Exercise inputs.
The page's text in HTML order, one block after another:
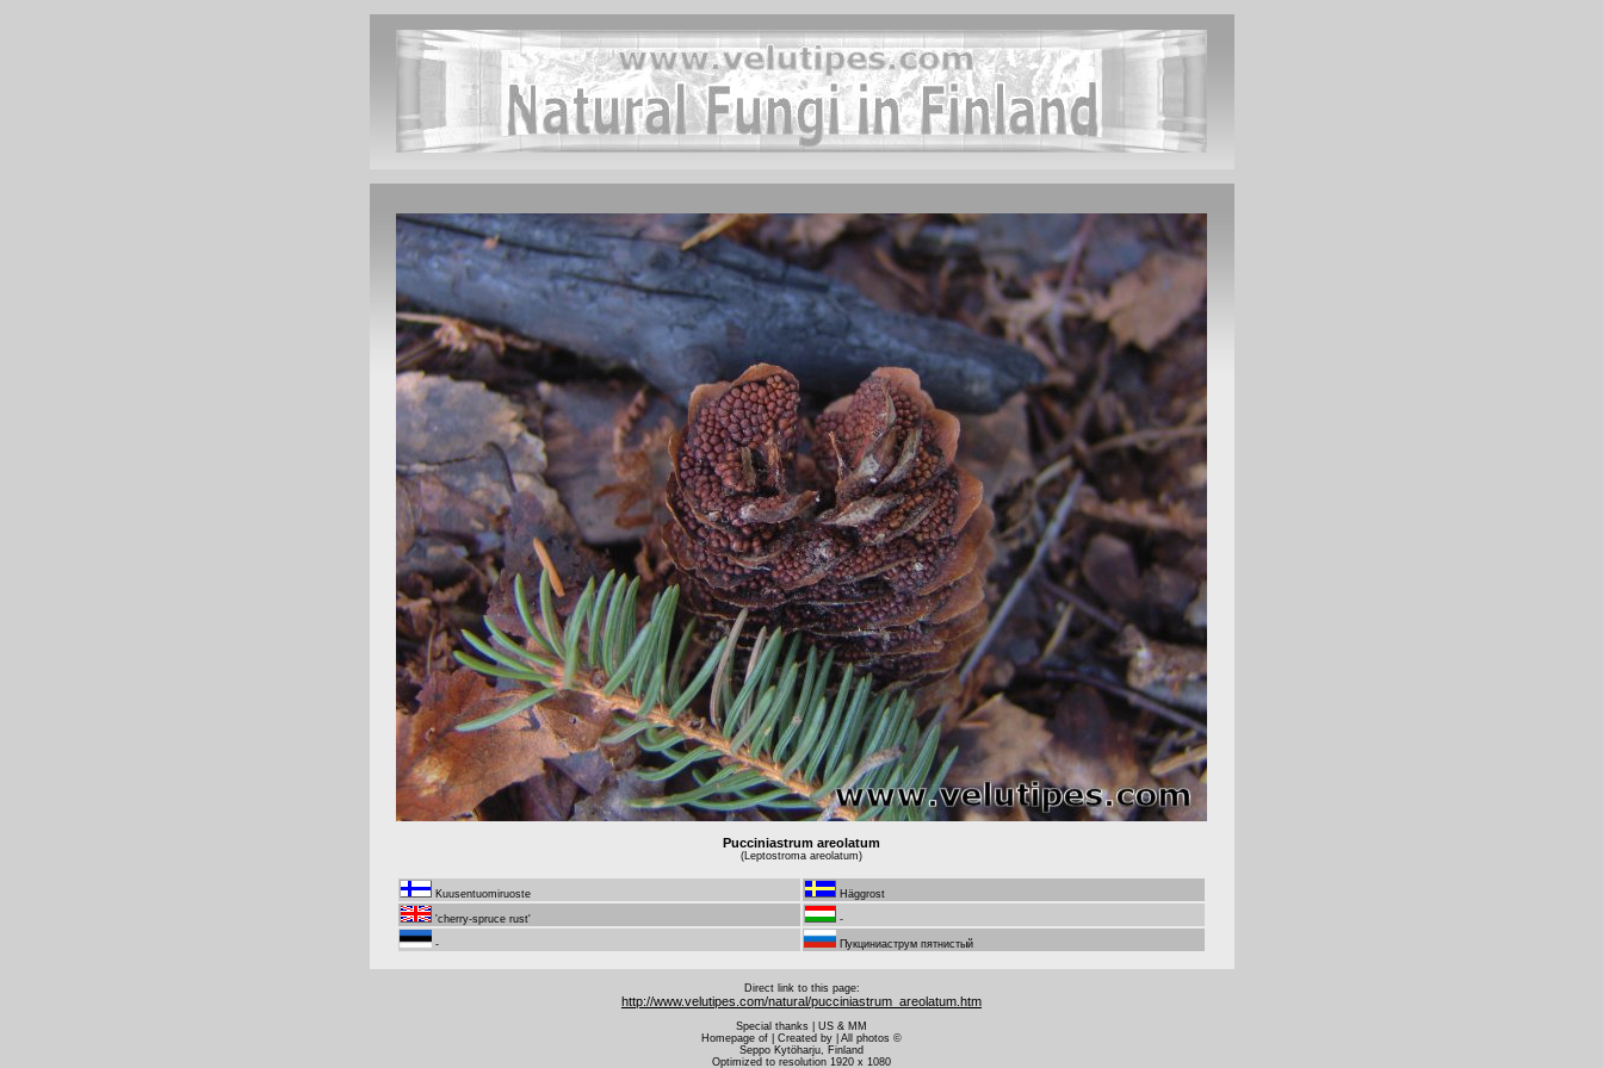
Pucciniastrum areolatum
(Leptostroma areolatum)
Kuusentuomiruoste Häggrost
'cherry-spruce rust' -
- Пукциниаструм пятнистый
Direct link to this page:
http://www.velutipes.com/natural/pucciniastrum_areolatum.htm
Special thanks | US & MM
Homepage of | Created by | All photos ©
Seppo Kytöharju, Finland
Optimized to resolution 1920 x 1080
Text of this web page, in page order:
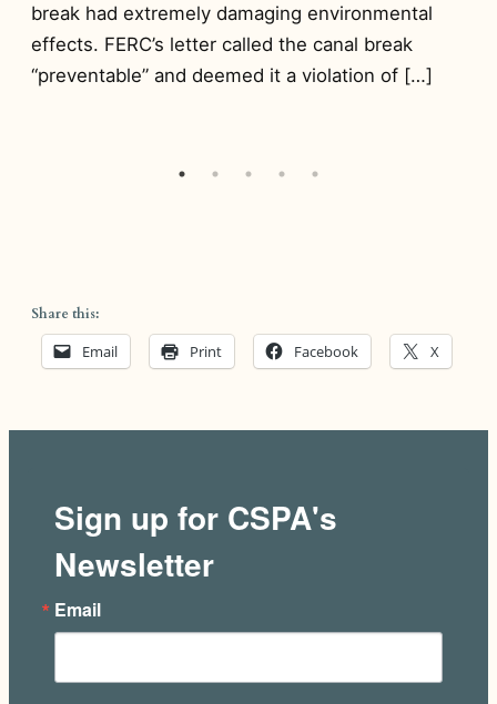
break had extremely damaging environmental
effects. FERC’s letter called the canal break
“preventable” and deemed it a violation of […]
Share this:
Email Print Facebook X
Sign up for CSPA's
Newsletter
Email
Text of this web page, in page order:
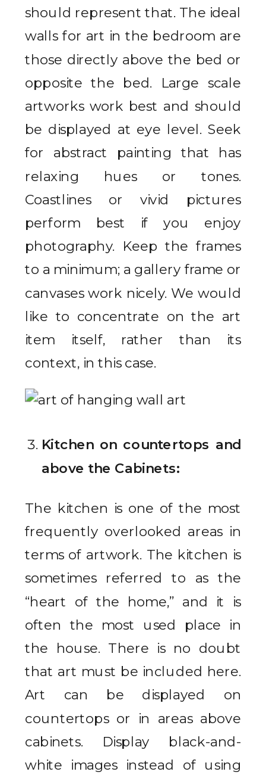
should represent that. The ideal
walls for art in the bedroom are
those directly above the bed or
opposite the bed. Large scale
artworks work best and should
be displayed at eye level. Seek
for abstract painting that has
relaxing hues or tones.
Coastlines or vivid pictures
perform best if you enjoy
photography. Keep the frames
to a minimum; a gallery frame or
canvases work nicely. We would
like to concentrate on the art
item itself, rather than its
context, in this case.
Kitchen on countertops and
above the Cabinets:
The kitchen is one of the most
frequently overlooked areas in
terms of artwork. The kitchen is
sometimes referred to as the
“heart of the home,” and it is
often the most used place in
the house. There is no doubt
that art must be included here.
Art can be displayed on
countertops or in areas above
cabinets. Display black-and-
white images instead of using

What is being asked.
Whenever the string "break" turns up in a line of the material, that line counts; say how many such lines there are, giving the number only.

Task output.
2